▶ Required action:
Print the data exactly. Omit the pictures.

----

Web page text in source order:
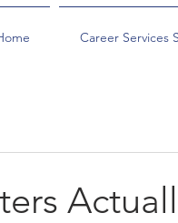
Career Services
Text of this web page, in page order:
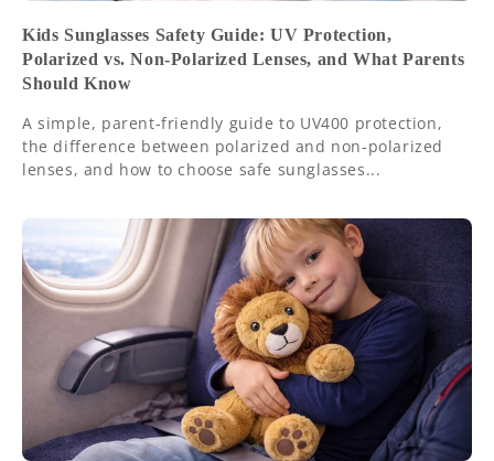
Kids Sunglasses Safety Guide: UV Protection,
Polarized vs. Non-Polarized Lenses, and What Parents
Should Know
A simple, parent-friendly guide to UV400 protection,
the difference between polarized and non-polarized
lenses, and how to choose safe sunglasses...
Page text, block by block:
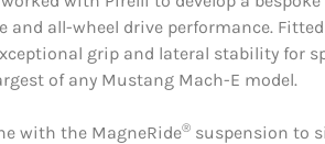
all-wheel drive performance.
grip and lateral stability for
of any Mustang Mach-E model.
with the MagneRide® suspension to
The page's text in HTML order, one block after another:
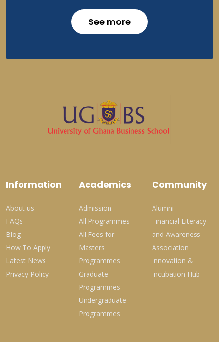
See more
Information
About us
FAQs
Blog
How To Apply
Latest News
Privacy Policy
Academics
Admission
All Programmes
All Fees for
Masters
Programmes
Graduate
Programmes
Undergraduate
Programmes
Community
Alumni
Financial Literacy
and Awareness
Association
Innovation &
Incubation Hub
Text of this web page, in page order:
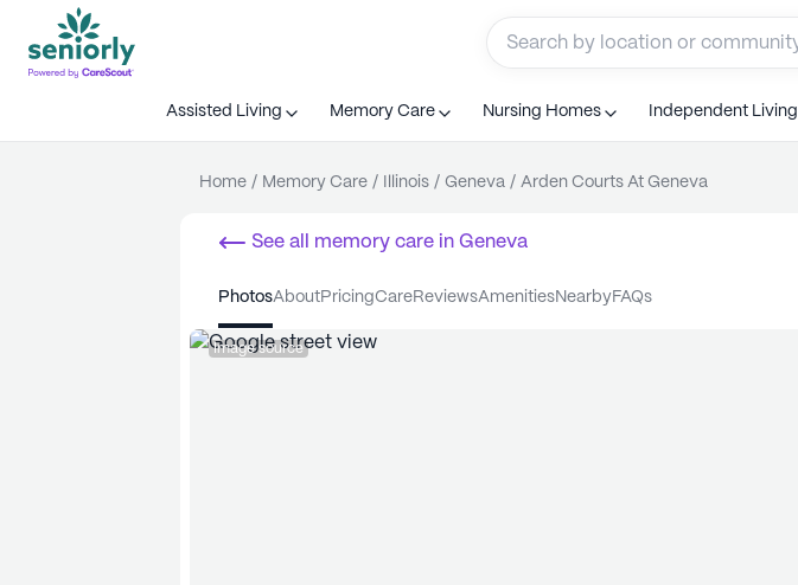
Assisted Living Memory Care Nursing Homes Independent Living
Home / Memory Care / Illinois / Geneva / Arden Courts At Geneva
See all memory care in Geneva
photos about pricing care reviews amenities nearby FAQs
Image source
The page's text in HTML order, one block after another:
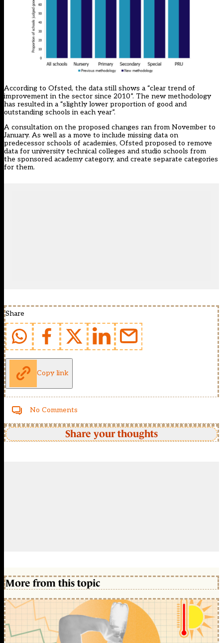
According to Ofsted, the data still shows a “clear trend of
improvement in the sector since 2010”. The new methodology
has resulted in a “slightly lower proportion of good and
outstanding schools in each year”.
A consultation on the proposed changes ran from November to
January. As well as a move to include missing data on
predecessor schools of academies, Ofsted proposed to remove
data for university technical colleges and studio schools from
the sponsored academy category, and create separate categories
for them.
Share
Copy link
No Comments
Share your thoughts
More from this topic
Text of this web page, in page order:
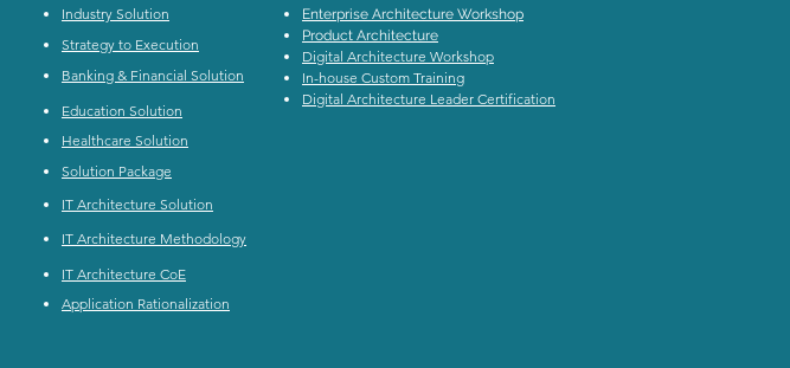
Industry Solution
Strategy to Execution
Banking & Financial Solution
Education Solution
Healthcare Solution
Solution Package
IT Architecture Solution
IT Architecture Methodology
IT Architecture CoE
Application Rationalization
Enterprise Architecture Workshop
Product Architecture
Digital Architecture Workshop
In-house Custom Training
Digital Architecture Leader Certification
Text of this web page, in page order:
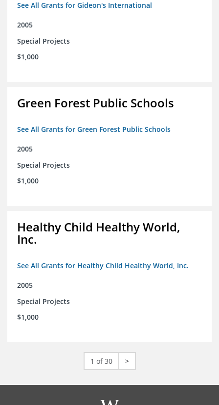
See All Grants for Gideon's International
2005
Special Projects
$1,000
Green Forest Public Schools
See All Grants for Green Forest Public Schools
2005
Special Projects
$1,000
Healthy Child Healthy World,
Inc.
See All Grants for Healthy Child Healthy World, Inc.
2005
Special Projects
$1,000
1 of 30 >
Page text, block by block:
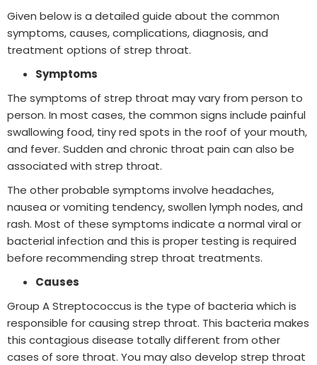
Given below is a detailed guide about the common
symptoms, causes, complications, diagnosis, and
treatment options of strep throat.
Symptoms
The symptoms of strep throat may vary from person to
person. In most cases, the common signs include painful
swallowing food, tiny red spots in the roof of your mouth,
and fever. Sudden and chronic throat pain can also be
associated with strep throat.
The other probable symptoms involve headaches,
nausea or vomiting tendency, swollen lymph nodes, and
rash. Most of these symptoms indicate a normal viral or
bacterial infection and this is proper testing is required
before recommending strep throat treatments.
Causes
Group A Streptococcus is the type of bacteria which is
responsible for causing strep throat. This bacteria makes
this contagious disease totally different from other
cases of sore throat. You may also develop strep throat
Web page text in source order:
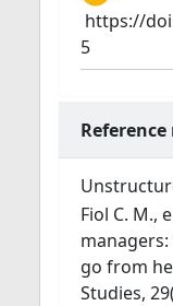
https://
5
Fiol C. M.,
go from
Studies,
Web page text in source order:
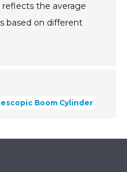
reflects the average
based on different
Boom Cylinder
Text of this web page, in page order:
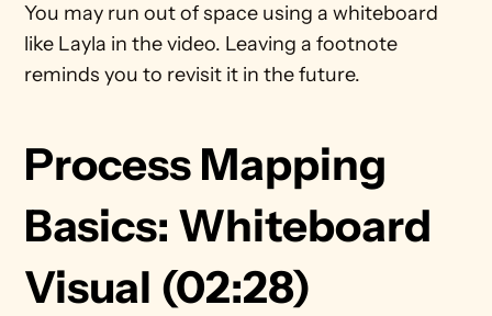
You may run out of space using a whiteboard
like Layla in the video. Leaving a footnote
reminds you to revisit it in the future.
Process Mapping
Basics: Whiteboard
Visual (02:28)
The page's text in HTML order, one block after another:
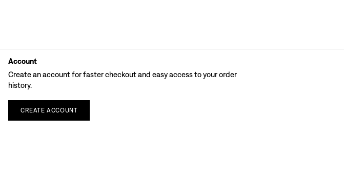
Account
Create an account for faster checkout and easy access to your order
history.
CREATE ACCOUNT
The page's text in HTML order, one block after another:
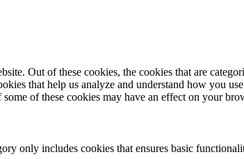
Out of these cookies, the cookies that are
that help us analyze and understand how you
of these cookies may have an effect on your
only includes cookies that ensures basic
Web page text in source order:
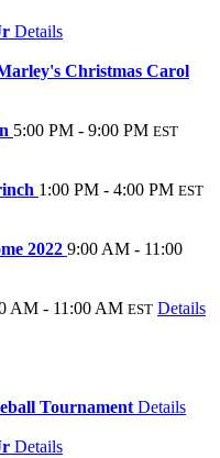
Details
Christmas Carol
5:00 PM - 9:00 PM EST
1:00 PM - 4:00 PM EST
2022 9:00 AM - 11:00
AM - 11:00 AM EST Details
Tournament Details
Details
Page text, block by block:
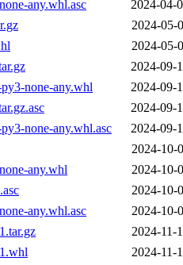
any.whl.asc
2024-04-
2024-05-
2024-05-
2024-09-
none-any.whl
2024-09-
2024-09-
none-any.whl.asc
2024-09-
2024-10-
any.whl
2024-10-
2024-10-
any.whl.asc
2024-10-
2024-11-
2024-11-
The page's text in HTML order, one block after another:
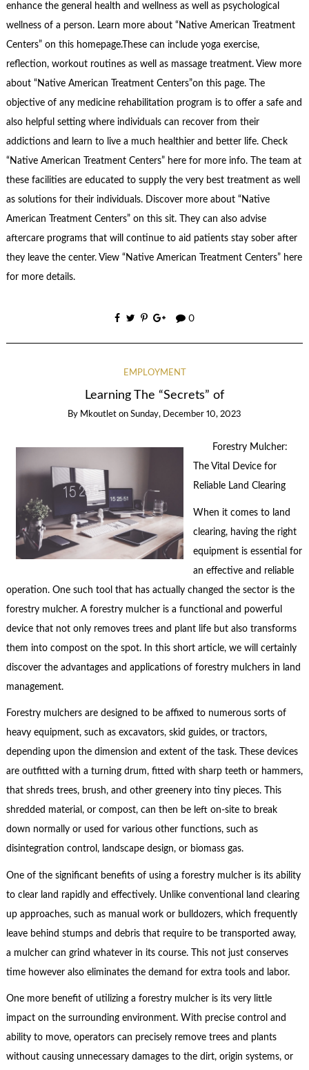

----

▶ Task response:
Web page text in source order:
Career Services
Text of this web page, in page order:
Kids Sunglasses Safety Guide: UV Protection,
Polarized vs. Non-Polarized Lenses, and What Parents
Should Know
A simple, parent-friendly guide to UV400 protection,
the difference between polarized and non-polarized
lenses, and how to choose safe sunglasses...
Page text, block by block:
all-wheel drive performance.
grip and lateral stability for
of any Mustang Mach-E model.
with the MagneRide® suspension to
The page's text in HTML order, one block after another:
See more
Information
About us
FAQs
Blog
How To Apply
Latest News
Privacy Policy
Academics
Admission
All Programmes
All Fees for
Masters
Programmes
Graduate
Programmes
Undergraduate
Programmes
Community
Alumni
Financial Literacy
and Awareness
Association
Innovation &
Incubation Hub
Text of this web page, in page order:
Assisted Living Memory Care Nursing Homes Independent Living
Home / Memory Care / Illinois / Geneva / Arden Courts At Geneva
See all memory care in Geneva
photos about pricing care reviews amenities nearby FAQs
Image source
The page's text in HTML order, one block after another:
According to Ofsted, the data still shows a “clear trend of
improvement in the sector since 2010”. The new methodology
has resulted in a “slightly lower proportion of good and
outstanding schools in each year”.
A consultation on the proposed changes ran from November to
January. As well as a move to include missing data on
predecessor schools of academies, Ofsted proposed to remove
data for university technical colleges and studio schools from
the sponsored academy category, and create separate categories
for them.
Share
Copy link
No Comments
Share your thoughts
More from this topic
Text of this web page, in page order:
Industry Solution
Strategy to Execution
Banking & Financial Solution
Education Solution
Healthcare Solution
Solution Package
IT Architecture Solution
IT Architecture Methodology
IT Architecture CoE
Application Rationalization
Enterprise Architecture Workshop
Product Architecture
Digital Architecture Workshop
In-house Custom Training
Digital Architecture Leader Certification
Text of this web page, in page order:
See All Grants for Gideon's International
2005
Special Projects
$1,000
Green Forest Public Schools
See All Grants for Green Forest Public Schools
2005
Special Projects
$1,000
Healthy Child Healthy World,
Inc.
See All Grants for Healthy Child Healthy World, Inc.
2005
Special Projects
$1,000
1 of 30 >
Page text, block by block:
Given below is a detailed guide about the common
symptoms, causes, complications, diagnosis, and
treatment options of strep throat.
Symptoms
The symptoms of strep throat may vary from person to
person. In most cases, the common signs include painful
swallowing food, tiny red spots in the roof of your mouth,
and fever. Sudden and chronic throat pain can also be
associated with strep throat.
The other probable symptoms involve headaches,
nausea or vomiting tendency, swollen lymph nodes, and
rash. Most of these symptoms indicate a normal viral or
bacterial infection and this is proper testing is required
before recommending strep throat treatments.
Causes
Group A Streptococcus is the type of bacteria which is
responsible for causing strep throat. This bacteria makes
this contagious disease totally different from other
cases of sore throat. You may also develop strep throat
Web page text in source order:
https://
5
Fiol C. M.,
go from
Studies,
Web page text in source order:
reflects the average
based on different
Boom Cylinder
Text of this web page, in page order:
You may run out of space using a whiteboard
like Layla in the video. Leaving a footnote
reminds you to revisit it in the future.
Process Mapping
Basics: Whiteboard
Visual (02:28)
The page's text in HTML order, one block after another:
Account
Create an account for faster checkout and easy access to your order
history.
CREATE ACCOUNT
The page's text in HTML order, one block after another:
Out of these cookies, the cookies that are
that help us analyze and understand how you
of these cookies may have an effect on your
only includes cookies that ensures basic
Web page text in source order:
Details
Christmas Carol
5:00 PM - 9:00 PM EST
1:00 PM - 4:00 PM EST
2022 9:00 AM - 11:00
AM - 11:00 AM EST Details
Tournament Details
Details
Page text, block by block:
any.whl.asc
2024-04-
2024-05-
2024-05-
2024-09-
none-any.whl
2024-09-
2024-09-
none-any.whl.asc
2024-09-
2024-10-
any.whl
2024-10-
2024-10-
any.whl.asc
2024-10-
2024-11-
2024-11-
The page's text in HTML order, one block after another:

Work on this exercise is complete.